◆ What to do
Nothing but an exact reprint of the records is to be returned.

◆ Input for this task
........

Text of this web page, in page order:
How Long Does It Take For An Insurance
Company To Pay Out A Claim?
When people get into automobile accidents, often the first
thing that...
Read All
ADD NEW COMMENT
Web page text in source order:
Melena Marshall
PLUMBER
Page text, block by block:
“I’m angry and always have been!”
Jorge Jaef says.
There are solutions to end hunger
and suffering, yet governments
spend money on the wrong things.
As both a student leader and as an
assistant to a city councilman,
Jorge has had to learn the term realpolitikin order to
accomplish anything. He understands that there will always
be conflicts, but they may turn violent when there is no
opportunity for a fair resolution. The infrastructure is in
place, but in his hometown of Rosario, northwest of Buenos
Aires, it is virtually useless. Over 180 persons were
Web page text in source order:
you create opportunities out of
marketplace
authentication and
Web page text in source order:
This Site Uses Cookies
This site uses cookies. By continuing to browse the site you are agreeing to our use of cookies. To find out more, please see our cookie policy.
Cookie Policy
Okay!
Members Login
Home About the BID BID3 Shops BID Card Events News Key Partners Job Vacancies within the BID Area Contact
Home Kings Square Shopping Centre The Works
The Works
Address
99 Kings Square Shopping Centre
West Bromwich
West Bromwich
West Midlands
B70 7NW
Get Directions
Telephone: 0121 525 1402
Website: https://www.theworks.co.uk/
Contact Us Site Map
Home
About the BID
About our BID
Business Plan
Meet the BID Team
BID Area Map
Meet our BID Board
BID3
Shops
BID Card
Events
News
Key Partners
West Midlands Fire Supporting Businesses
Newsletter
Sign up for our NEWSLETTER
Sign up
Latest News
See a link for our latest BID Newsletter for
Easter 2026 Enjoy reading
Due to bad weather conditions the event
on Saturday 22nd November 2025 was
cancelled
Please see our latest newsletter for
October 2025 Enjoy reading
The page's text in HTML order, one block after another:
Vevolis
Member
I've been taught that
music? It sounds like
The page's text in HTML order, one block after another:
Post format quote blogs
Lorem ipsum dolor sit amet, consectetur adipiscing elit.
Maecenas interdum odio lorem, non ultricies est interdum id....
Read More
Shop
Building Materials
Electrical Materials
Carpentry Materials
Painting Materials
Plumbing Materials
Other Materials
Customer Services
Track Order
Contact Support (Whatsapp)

........

◆ Task answer
Text of this web page, in page order:
How Long Does It Take For An Insurance
Company To Pay Out A Claim?
When people get into automobile accidents, often the first
thing that...
Read All
ADD NEW COMMENT
Web page text in source order:
Melena Marshall
PLUMBER
Page text, block by block:
“I’m angry and always have been!”
Jorge Jaef says.
There are solutions to end hunger
and suffering, yet governments
spend money on the wrong things.
As both a student leader and as an
assistant to a city councilman,
Jorge has had to learn the term realpolitikin order to
accomplish anything. He understands that there will always
be conflicts, but they may turn violent when there is no
opportunity for a fair resolution. The infrastructure is in
place, but in his hometown of Rosario, northwest of Buenos
Aires, it is virtually useless. Over 180 persons were
Web page text in source order:
you create opportunities out of
marketplace
authentication and
Web page text in source order:
This Site Uses Cookies
This site uses cookies. By continuing to browse the site you are agreeing to our use of cookies. To find out more, please see our cookie policy.
Cookie Policy
Okay!
Members Login
Home About the BID BID3 Shops BID Card Events News Key Partners Job Vacancies within the BID Area Contact
Home Kings Square Shopping Centre The Works
The Works
Address
99 Kings Square Shopping Centre
West Bromwich
West Bromwich
West Midlands
B70 7NW
Get Directions
Telephone: 0121 525 1402
Website: https://www.theworks.co.uk/
Contact Us Site Map
Home
About the BID
About our BID
Business Plan
Meet the BID Team
BID Area Map
Meet our BID Board
BID3
Shops
BID Card
Events
News
Key Partners
West Midlands Fire Supporting Businesses
Newsletter
Sign up for our NEWSLETTER
Sign up
Latest News
See a link for our latest BID Newsletter for
Easter 2026 Enjoy reading
Due to bad weather conditions the event
on Saturday 22nd November 2025 was
cancelled
Please see our latest newsletter for
October 2025 Enjoy reading
The page's text in HTML order, one block after another:
Vevolis
Member
I've been taught that
music? It sounds like
The page's text in HTML order, one block after another:
Post format quote blogs
Lorem ipsum dolor sit amet, consectetur adipiscing elit.
Maecenas interdum odio lorem, non ultricies est interdum id....
Read More
Shop
Building Materials
Electrical Materials
Carpentry Materials
Painting Materials
Plumbing Materials
Other Materials
Customer Services
Track Order
Contact Support (Whatsapp)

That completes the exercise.